Standard AR models require thousands of lag coefficients to "remember" events from the distant past. **Long-Range AR**
instead uses recursive *Low-Pass Filters (LPFs)* to summarize this history efficiently.

If ``num_low_pass_filters > 0`` in the ``ReVAR`` or ``LongRangeAR`` classes, the model maintains a recursive state:

.. math::

    \mathbf{Y}_{i,n} = (1 - \alpha_i) \cdot \mathbf{Y}_{i,n-1} + \alpha_i \cdot \mathbf{\tilde{X}}^{(P)}_{n}

The parameter :math:`\alpha_i` is determined by a cut-off frequency of the low-pass filter :math:`\mathbf{Y}_{i,n}`.
This allows the model to retain memory over long horizons using only a single extra prediction weight matrix
:math:`A_{Y,i}` per filter, rather than thousands of additional matrices :math:`A_{X,\ell}` applied to standard
time-lags.

Re-whitening
------------

After fitting the temporal correlations, the model calculates the residuals:

.. math::

    \boldsymbol{\xi}_n = \mathbf{\tilde{X}}_n - \mathbf{\hat{X}}_n.

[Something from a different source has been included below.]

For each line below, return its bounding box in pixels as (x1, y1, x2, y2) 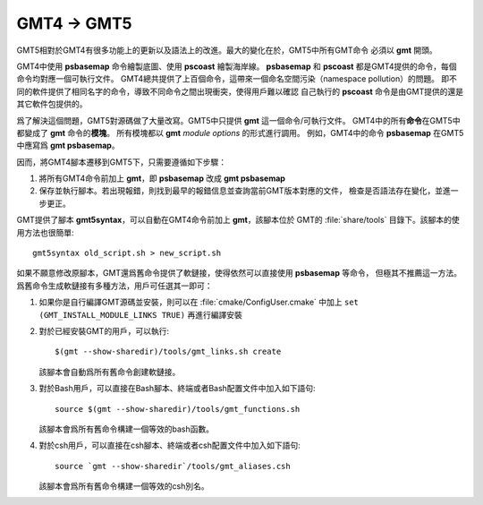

These residuals are temporally un-correlated, but spatially correlated. In fact, the spatial correlations of the
residuals embed the spatial correlations of the data :math:`\mathbf{X}_n` itself. To capture these spatial correlations,
we perform a second spatial PCA on :math:`\boldsymbol{\xi}_n`:

.. math::
    R_{\boldsymbol{\xi}} = U \Sigma U^T.

The matrices :math:`U` and :math:`\Sigma` allow us to convert the residuals to **white noise**:

.. math::
    \boldsymbol{W}_n = \Sigma^{-1/2} U^T \boldsymbol{\xi}_n.

Synthetic Data Generation
-------------------------

To generate synthetic data, **ReVAR** takes white noise input and inverts the above three steps. This results in the
following procedure:

1.  **Spatial-correlating**: Convert the white noise to spatially-correlated noise using the second spatial PCA.
2.  **Long-Range AR Synthesis**: Convert the spatially-correlated noise to temporally-correlated data by applying
    the linear predictive model.
3.  **Post-processing**: Convert this temporally-correlated data to synthetic data using the first spatial PCA.

Applying these steps using a pre-trained model will generate synthetic time series of images with i) the same image size
as the training data and ii) arbitrarily-many time-steps.

Theoretical Assumptions
-----------------------

**ReVAR** assumes that the training data follows a multivariate Gaussian distribution whose statistics of temporally
stationary (i.e., invariant to time-shifts). Synthetic data generated by the algorithm will follow this distribution by
default.

If the training data does not follow this assumed theoretical model, then **ReVAR** may not accurately fit the
statistics of the data.